Data extract

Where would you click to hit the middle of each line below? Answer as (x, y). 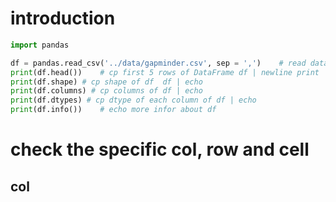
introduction (63, 18)
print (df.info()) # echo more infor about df (113, 110)
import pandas (40, 45)
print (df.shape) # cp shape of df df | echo (106, 82)
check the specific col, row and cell (160, 149)
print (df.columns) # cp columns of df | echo (106, 91)
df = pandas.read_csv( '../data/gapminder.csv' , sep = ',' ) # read (158, 63)
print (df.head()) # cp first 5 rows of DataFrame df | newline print (165, 72)

Exercise description
Starting at the line that contains "introduction (63, 18)", copy each line through the last line of the listing, and copy nothing else.

Problem solution
introduction (63, 18)
print (df.info()) # echo more infor about df (113, 110)
import pandas (40, 45)
print (df.shape) # cp shape of df df | echo (106, 82)
check the specific col, row and cell (160, 149)
print (df.columns) # cp columns of df | echo (106, 91)
df = pandas.read_csv( '../data/gapminder.csv' , sep = ',' ) # read (158, 63)
print (df.head()) # cp first 5 rows of DataFrame df | newline print (165, 72)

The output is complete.